▶ [EXTRACTED ENTRIES]
※ ※ ※

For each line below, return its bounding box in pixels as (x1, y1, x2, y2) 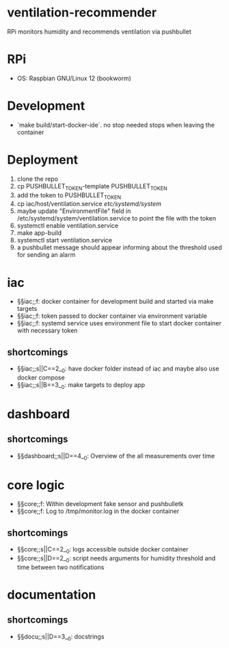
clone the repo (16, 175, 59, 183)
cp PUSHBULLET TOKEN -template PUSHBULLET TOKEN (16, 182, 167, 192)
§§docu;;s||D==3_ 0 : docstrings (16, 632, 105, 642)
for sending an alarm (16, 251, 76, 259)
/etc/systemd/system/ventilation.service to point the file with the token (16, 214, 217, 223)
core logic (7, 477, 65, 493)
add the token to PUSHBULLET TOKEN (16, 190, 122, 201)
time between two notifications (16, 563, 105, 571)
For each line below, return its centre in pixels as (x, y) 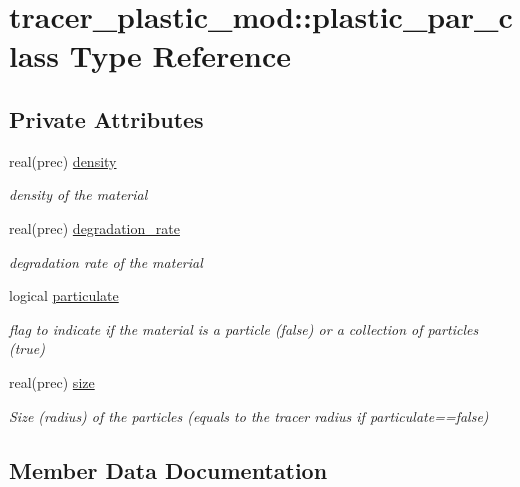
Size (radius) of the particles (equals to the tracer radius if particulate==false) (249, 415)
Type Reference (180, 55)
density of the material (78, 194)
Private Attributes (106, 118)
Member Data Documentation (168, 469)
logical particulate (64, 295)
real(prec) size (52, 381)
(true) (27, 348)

※ ※ ※

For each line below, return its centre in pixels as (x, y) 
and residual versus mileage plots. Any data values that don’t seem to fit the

※ ※ ※

▶ [WHAT IS BEING ASKED] A word-for-word reproduction is needed of the lines above from the line containing "For each line below, return its bounding" through the line containing "Private Attributes (106, 118)", with both ends kept and no pictures.

▶ [ANSWER SPACE]
For each line below, return its bounding box in pixels as (x1, y1, x2, y2) 
clone the repo (16, 175, 59, 183)
cp PUSHBULLET TOKEN -template PUSHBULLET TOKEN (16, 182, 167, 192)
§§docu;;s||D==3_ 0 : docstrings (16, 632, 105, 642)
for sending an alarm (16, 251, 76, 259)
/etc/systemd/system/ventilation.service to point the file with the token (16, 214, 217, 223)
core logic (7, 477, 65, 493)
add the token to PUSHBULLET TOKEN (16, 190, 122, 201)
time between two notifications (16, 563, 105, 571)
For each line below, return its centre in pixels as (x, y) 
Size (radius) of the particles (equals to the tracer radius if particulate==false) (249, 415)
Type Reference (180, 55)
density of the material (78, 194)
Private Attributes (106, 118)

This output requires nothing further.